_What to work on_: All the entries need to be duplicated exactly, with the pictures omitted.

_Record set_:
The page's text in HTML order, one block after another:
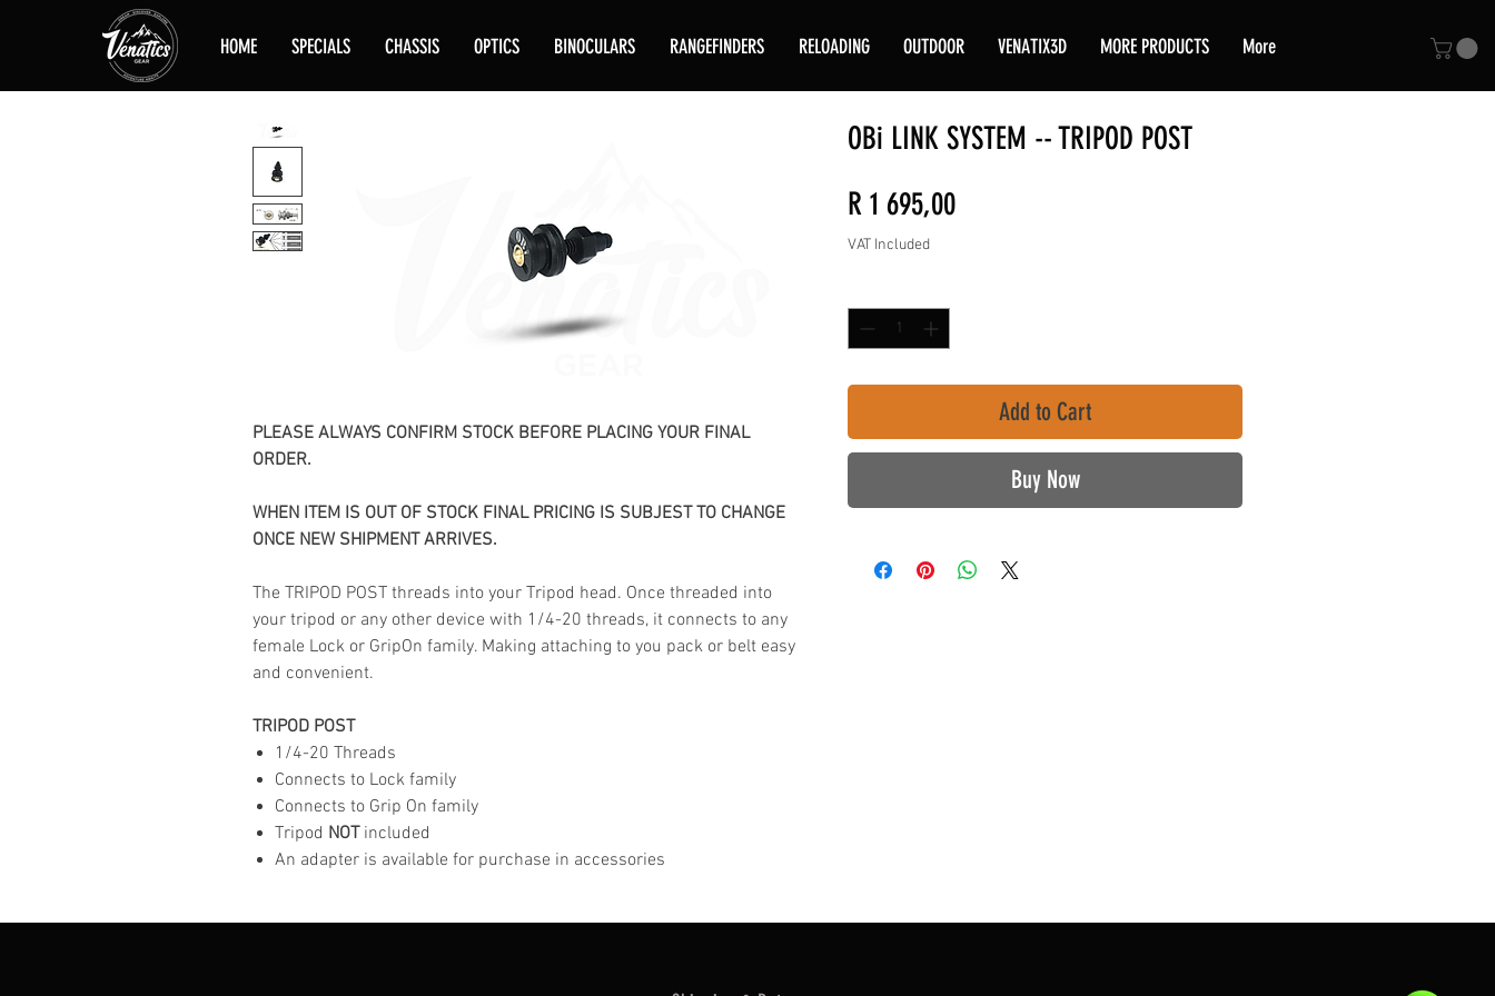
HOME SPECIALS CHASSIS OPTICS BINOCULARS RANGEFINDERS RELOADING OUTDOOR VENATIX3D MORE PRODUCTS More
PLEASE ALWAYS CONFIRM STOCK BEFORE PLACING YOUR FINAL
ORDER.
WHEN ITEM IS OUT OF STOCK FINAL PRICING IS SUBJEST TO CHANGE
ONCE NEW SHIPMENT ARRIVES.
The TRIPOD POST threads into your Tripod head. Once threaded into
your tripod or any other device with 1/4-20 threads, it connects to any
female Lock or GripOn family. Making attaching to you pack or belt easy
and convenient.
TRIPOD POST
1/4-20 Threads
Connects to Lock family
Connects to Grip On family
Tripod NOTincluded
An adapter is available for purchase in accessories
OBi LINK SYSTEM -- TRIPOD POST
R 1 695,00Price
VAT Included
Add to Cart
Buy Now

_Your response_:
The page's text in HTML order, one block after another:
HOME SPECIALS CHASSIS OPTICS BINOCULARS RANGEFINDERS RELOADING OUTDOOR VENATIX3D MORE PRODUCTS More
PLEASE ALWAYS CONFIRM STOCK BEFORE PLACING YOUR FINAL
ORDER.
WHEN ITEM IS OUT OF STOCK FINAL PRICING IS SUBJEST TO CHANGE
ONCE NEW SHIPMENT ARRIVES.
The TRIPOD POST threads into your Tripod head. Once threaded into
your tripod or any other device with 1/4-20 threads, it connects to any
female Lock or GripOn family. Making attaching to you pack or belt easy
and convenient.
TRIPOD POST
1/4-20 Threads
Connects to Lock family
Connects to Grip On family
Tripod NOTincluded
An adapter is available for purchase in accessories
OBi LINK SYSTEM -- TRIPOD POST
R 1 695,00Price
VAT Included
Add to Cart
Buy Now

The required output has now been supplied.